Your output should contain every record, unchanged.
———
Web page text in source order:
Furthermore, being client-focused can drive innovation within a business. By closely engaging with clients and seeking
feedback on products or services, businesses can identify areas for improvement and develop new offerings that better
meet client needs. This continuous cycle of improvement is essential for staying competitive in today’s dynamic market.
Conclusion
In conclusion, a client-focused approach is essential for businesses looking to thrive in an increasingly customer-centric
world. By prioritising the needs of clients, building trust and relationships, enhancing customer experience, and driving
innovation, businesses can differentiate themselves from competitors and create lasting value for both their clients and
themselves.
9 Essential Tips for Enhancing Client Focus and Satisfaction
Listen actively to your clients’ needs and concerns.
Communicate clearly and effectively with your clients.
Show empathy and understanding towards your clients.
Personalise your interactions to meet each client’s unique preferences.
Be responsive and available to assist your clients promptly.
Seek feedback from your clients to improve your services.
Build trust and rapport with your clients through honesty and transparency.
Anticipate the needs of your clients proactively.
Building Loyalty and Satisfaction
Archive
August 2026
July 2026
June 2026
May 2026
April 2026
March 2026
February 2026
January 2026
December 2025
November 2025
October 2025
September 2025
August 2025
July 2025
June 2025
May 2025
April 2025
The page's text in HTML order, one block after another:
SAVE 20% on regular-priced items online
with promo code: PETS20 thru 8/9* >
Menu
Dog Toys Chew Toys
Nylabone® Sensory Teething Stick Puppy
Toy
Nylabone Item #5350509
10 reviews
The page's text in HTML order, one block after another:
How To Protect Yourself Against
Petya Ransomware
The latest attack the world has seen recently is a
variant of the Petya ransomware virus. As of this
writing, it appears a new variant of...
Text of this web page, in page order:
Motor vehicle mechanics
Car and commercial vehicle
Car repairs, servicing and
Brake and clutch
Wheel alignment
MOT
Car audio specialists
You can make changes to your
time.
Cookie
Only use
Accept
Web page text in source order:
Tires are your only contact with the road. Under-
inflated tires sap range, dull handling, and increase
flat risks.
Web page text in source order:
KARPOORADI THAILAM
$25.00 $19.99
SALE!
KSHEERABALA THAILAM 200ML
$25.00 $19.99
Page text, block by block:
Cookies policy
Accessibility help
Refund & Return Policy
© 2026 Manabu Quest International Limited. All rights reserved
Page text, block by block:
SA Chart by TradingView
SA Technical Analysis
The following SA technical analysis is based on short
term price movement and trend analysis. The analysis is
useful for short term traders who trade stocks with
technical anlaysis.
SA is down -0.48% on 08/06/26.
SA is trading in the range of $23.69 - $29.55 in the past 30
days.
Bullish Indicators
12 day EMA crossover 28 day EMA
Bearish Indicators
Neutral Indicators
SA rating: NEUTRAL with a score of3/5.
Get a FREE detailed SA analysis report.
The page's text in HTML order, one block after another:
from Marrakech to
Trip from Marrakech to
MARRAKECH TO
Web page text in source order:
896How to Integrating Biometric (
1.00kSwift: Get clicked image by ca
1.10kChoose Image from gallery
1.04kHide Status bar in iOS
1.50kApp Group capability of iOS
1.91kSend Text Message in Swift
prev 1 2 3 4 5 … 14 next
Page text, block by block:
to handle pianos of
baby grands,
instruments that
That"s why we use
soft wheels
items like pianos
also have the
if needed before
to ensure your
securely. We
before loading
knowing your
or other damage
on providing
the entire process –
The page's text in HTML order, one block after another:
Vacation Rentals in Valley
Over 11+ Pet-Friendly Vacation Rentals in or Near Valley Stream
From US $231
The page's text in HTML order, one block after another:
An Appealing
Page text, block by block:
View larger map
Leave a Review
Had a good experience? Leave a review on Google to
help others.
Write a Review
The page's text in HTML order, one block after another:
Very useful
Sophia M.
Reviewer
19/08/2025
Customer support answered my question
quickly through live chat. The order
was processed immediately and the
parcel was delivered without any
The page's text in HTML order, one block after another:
———
== WRITTEN RESPONSE ==
Web page text in source order:
Furthermore, being client-focused can drive innovation within a business. By closely engaging with clients and seeking
feedback on products or services, businesses can identify areas for improvement and develop new offerings that better
meet client needs. This continuous cycle of improvement is essential for staying competitive in today’s dynamic market.
Conclusion
In conclusion, a client-focused approach is essential for businesses looking to thrive in an increasingly customer-centric
world. By prioritising the needs of clients, building trust and relationships, enhancing customer experience, and driving
innovation, businesses can differentiate themselves from competitors and create lasting value for both their clients and
themselves.
9 Essential Tips for Enhancing Client Focus and Satisfaction
Listen actively to your clients’ needs and concerns.
Communicate clearly and effectively with your clients.
Show empathy and understanding towards your clients.
Personalise your interactions to meet each client’s unique preferences.
Be responsive and available to assist your clients promptly.
Seek feedback from your clients to improve your services.
Build trust and rapport with your clients through honesty and transparency.
Anticipate the needs of your clients proactively.
Building Loyalty and Satisfaction
Archive
August 2026
July 2026
June 2026
May 2026
April 2026
March 2026
February 2026
January 2026
December 2025
November 2025
October 2025
September 2025
August 2025
July 2025
June 2025
May 2025
April 2025
The page's text in HTML order, one block after another:
SAVE 20% on regular-priced items online
with promo code: PETS20 thru 8/9* >
Menu
Dog Toys Chew Toys
Nylabone® Sensory Teething Stick Puppy
Toy
Nylabone Item #5350509
10 reviews
The page's text in HTML order, one block after another:
How To Protect Yourself Against
Petya Ransomware
The latest attack the world has seen recently is a
variant of the Petya ransomware virus. As of this
writing, it appears a new variant of...
Text of this web page, in page order:
Motor vehicle mechanics
Car and commercial vehicle
Car repairs, servicing and
Brake and clutch
Wheel alignment
MOT
Car audio specialists
You can make changes to your
time.
Cookie
Only use
Accept
Web page text in source order:
Tires are your only contact with the road. Under-
inflated tires sap range, dull handling, and increase
flat risks.
Web page text in source order:
KARPOORADI THAILAM
$25.00 $19.99
SALE!
KSHEERABALA THAILAM 200ML
$25.00 $19.99
Page text, block by block:
Cookies policy
Accessibility help
Refund & Return Policy
© 2026 Manabu Quest International Limited. All rights reserved
Page text, block by block:
SA Chart by TradingView
SA Technical Analysis
The following SA technical analysis is based on short
term price movement and trend analysis. The analysis is
useful for short term traders who trade stocks with
technical anlaysis.
SA is down -0.48% on 08/06/26.
SA is trading in the range of $23.69 - $29.55 in the past 30
days.
Bullish Indicators
12 day EMA crossover 28 day EMA
Bearish Indicators
Neutral Indicators
SA rating: NEUTRAL with a score of3/5.
Get a FREE detailed SA analysis report.
The page's text in HTML order, one block after another:
from Marrakech to
Trip from Marrakech to
MARRAKECH TO
Web page text in source order:
896How to Integrating Biometric (
1.00kSwift: Get clicked image by ca
1.10kChoose Image from gallery
1.04kHide Status bar in iOS
1.50kApp Group capability of iOS
1.91kSend Text Message in Swift
prev 1 2 3 4 5 … 14 next
Page text, block by block:
to handle pianos of
baby grands,
instruments that
That"s why we use
soft wheels
items like pianos
also have the
if needed before
to ensure your
securely. We
before loading
knowing your
or other damage
on providing
the entire process –
The page's text in HTML order, one block after another:
Vacation Rentals in Valley
Over 11+ Pet-Friendly Vacation Rentals in or Near Valley Stream
From US $231
The page's text in HTML order, one block after another:
An Appealing
Page text, block by block:
View larger map
Leave a Review
Had a good experience? Leave a review on Google to
help others.
Write a Review
The page's text in HTML order, one block after another:
Very useful
Sophia M.
Reviewer
19/08/2025
Customer support answered my question
quickly through live chat. The order
was processed immediately and the
parcel was delivered without any
The page's text in HTML order, one block after another:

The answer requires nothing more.